Equivariance
Neural networks have achieved state-of-the-art results in many fields, however it's not clear how to design networks the respect, and account for, the inductive biases of a particular task. This line of work studies principled ways to encode, and learn, inductive biases in neural networks, resulting in better performance, interpretability, and reduced numbers of parameters.

Relevant papers:
- "Learning linear groups in neural networks"
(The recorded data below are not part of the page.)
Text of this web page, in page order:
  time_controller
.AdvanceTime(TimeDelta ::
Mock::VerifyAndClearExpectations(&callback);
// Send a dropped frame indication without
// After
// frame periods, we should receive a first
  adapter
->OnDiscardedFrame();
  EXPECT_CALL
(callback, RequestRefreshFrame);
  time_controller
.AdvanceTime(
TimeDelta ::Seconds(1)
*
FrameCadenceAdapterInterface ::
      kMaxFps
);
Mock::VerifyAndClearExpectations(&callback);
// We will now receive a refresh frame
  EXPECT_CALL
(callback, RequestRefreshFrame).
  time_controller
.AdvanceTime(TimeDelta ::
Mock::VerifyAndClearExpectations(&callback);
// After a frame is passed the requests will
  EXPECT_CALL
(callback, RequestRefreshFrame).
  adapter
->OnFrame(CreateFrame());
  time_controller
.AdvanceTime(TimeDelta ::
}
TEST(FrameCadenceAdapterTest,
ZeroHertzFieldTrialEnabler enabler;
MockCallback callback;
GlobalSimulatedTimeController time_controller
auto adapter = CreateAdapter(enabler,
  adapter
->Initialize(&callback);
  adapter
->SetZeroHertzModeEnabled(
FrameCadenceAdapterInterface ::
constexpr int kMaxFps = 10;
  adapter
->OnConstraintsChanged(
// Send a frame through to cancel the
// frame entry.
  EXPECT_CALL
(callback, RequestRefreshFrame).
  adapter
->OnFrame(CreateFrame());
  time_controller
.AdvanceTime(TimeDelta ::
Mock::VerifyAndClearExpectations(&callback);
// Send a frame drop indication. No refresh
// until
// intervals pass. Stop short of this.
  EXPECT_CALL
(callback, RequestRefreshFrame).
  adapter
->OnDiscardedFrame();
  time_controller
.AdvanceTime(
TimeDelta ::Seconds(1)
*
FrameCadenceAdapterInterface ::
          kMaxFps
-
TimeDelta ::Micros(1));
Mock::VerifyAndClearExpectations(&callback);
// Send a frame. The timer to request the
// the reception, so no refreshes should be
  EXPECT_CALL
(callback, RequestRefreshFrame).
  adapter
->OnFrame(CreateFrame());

Structured representations
Learning meaningful representations is instrumental for most learning problems. Representations with appropriate properties can reduce model sizes, improve performance. and be more interpretable by being better suited to the task at hand. This line of work studies how to construct networks whose representations satisfy these given constraints.

Relevant papers:
- "On the convergence of group-sparse autoencoders"
- "Towards improving discriminative reconstruction via simultaneous dense and sparse coding"

Tropical geometry
Linear algebra powers most learning systems today; however, there are nonlinear algebras that are more expressive and better suited for certain applications. This line of work studies how these algebras can be used in various machine learning settings to model problems of interest, resulting in new algorithms, unified formulations, and intuitive explanations.

Relevant papers:
- "Tropical Geometry and Machine Learning"
- "Tropical modeling of weighted transducers algorithms on graphs"